# Step 7: spaCy Parse and Network Extract

**Purpose:** This script takes the text files we cleaned in part 1, and runs spaCy on them to identify named entities and token dependencies for network generation. Then it takes those spacy outputs and groups them by EIS number and runs textnet extract to generate the network files for each plan. Those extracts are saved in intermediate_files.

**Setup:** requires textNet, spaCy, python, and (recommended) findpython. If you want to overwrite file outputs, set overwrite to T (we shouldn't need to do this unless changes made to network generation process).

In [None]:
overwrite = F
library(textNet)
library(findpython)

## Load and prepare text files

spacy_parse() takes a named list where each element is a different file.

In [None]:
files <- list.files(path = "salinasbox/clean_data/pdf_to_text_clean", 
           pattern = ".RDS", full.names = T)

texts <- vector(mode = "list", length = 
                     length(files))

texts <- lapply(files, function(i){
  readRDS(i)$text
})

names(texts) <- basename(files)

## Setup Python environment

To resolve issues with finding python binary with find_python.

In [None]:
library(reticulate)
myenv <- conda_list(conda = "auto")$python
use_condaenv(myenv[4])

ret_path <- find_python_cmd(required_modules = c('spacy', 'en_core_web_lg','en_core_web_trf'))

## Define custom entities

In [None]:
parties <- c("Project", "Projects",
             "Applicant", "Applicants",
             "Permittee", "Permittees",
             "Proponent", "Proponents",
             "Band", "Bands",
             "tribe", "tribes",
             "Tribe", "Tribes",
             "we", "We")

## Parse text with spaCy

In [None]:
parse_fileloc <- paste0("salinasbox/intermediate_data/parsed_files/", basename(files))

parsed <- textNet::parse_text(ret_path,
                              text_list = texts[1:2],
                              parsed_filenames = parse_fileloc,
                              overwrite = overwrite,
                              ### NEW THING I CHANGED MODEL ####
                              model = "en_core_web_trf",
                              custom_entities = list(PARTIES = parties))

names(parsed) <- names(texts)
saveRDS(object = parsed, file = "salinasbox/intermediate_data/all_parsed.RDS")

## Group by EIS number

Put all parts of same EIS number together.

In [None]:
projects <- vector(mode = "list", length = 
                     length(unique(substr(basename(files), 1, 8))))

names(projects) <- unique(substr(basename(files), 1, 8))

filenum = 1
for(i in 1:length(projects)){
  projects[[i]] <- parsed[[filenum]]
  filenum = filenum + 1
  while(filenum <= length(parsed) & substr(names(parsed)[filenum], 1, 8) == names(projects)[i]){
    projects[[i]] <- rbind(projects[[i]], parsed[[filenum]])
    filenum = filenum + 1
  }
}

## Extract networks

Better to be inclusive with entity types and remove later.
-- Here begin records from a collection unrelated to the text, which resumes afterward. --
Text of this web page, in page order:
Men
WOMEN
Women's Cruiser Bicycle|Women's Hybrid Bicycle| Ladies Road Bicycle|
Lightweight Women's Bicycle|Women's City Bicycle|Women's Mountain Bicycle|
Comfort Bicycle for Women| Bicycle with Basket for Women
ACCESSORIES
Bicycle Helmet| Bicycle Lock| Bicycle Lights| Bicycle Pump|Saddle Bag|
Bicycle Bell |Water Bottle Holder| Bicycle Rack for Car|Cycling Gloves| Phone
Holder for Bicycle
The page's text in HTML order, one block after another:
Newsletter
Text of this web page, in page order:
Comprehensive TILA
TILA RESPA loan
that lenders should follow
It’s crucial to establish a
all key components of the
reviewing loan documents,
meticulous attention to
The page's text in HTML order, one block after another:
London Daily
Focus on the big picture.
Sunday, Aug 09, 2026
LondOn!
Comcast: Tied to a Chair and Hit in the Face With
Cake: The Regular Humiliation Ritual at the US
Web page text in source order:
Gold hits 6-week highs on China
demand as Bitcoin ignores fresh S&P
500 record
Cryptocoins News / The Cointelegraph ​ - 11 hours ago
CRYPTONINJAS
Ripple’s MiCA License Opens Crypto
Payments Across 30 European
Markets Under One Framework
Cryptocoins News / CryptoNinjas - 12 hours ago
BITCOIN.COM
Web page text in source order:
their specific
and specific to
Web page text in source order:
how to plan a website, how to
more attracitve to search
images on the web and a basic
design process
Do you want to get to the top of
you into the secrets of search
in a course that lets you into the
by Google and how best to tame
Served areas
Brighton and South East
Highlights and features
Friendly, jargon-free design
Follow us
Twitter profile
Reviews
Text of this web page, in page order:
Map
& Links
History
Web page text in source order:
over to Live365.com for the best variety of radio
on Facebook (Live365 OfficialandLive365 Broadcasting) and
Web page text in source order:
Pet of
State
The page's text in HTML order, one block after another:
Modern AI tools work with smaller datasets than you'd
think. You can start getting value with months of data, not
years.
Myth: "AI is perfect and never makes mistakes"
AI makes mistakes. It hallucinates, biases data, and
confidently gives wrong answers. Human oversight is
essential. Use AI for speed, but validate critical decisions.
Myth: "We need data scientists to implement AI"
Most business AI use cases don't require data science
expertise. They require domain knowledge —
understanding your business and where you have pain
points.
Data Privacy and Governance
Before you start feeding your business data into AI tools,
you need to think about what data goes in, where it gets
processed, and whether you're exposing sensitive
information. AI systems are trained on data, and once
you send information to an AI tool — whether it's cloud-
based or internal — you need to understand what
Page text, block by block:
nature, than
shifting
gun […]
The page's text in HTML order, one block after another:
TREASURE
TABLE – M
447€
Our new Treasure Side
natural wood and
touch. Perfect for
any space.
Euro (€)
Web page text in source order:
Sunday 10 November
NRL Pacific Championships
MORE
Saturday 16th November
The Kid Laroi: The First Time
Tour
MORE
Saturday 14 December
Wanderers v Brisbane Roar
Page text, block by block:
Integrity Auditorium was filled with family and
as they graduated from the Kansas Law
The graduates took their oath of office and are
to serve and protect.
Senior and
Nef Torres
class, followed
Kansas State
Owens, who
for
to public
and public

See [OntoNotes documentation, page 21](https://catalog.ldc.upenn.edu/docs/LDC2013T19/OntoNotes-Release-5.0.pdf) for definitions.

Notes:
- "EVENT" doesn't have much in it but we will preserve just in case
- "LANGUAGE" doesn't have much in it but sometimes "Latino" (??)
- Did not keep "MONEY" because it appeared unreliable (sometimes was kJ, etc.)

In [None]:
extracts <- vector(mode = "list", length = length(projects))

keptentities <- c("PERSON", 
              "NORP", 
              "FAC",
              "ORG", "GPE", 
              "LOC", "PRODUCT", 
              "EVENT", "WORK_OF_ART",
              "LAW", "LANGUAGE",
              "PARTIES")

for(m in 1:length(projects)){
  if(overwrite ==T | !file.exists(paste0("salinasbox/intermediate_data/raw_extracted_networks/extract_", names(projects)[m],".RDS"))){
    extracts[[m]] <- textnet_extract(projects[[m]], 
                                     cl = 4,
                                     keep_entities = keptentities,
                                     return_to_memory = T,
                                     keep_incomplete_edges = T,
                                     file = paste0("salinasbox/intermediate_data/raw_extracted_networks/extract_", names(projects)[m],".RDS")
    )
  }else{
    print(paste0("file ", paste0("salinasbox/intermediate_data/raw_extracted_networks/extract_", names(projects)[m],".RDS"),
                 " already exists."))
  }
  
}

saveRDS(object = extracts, file = "salinasbox/intermediate_data/raw_extracts.RDS")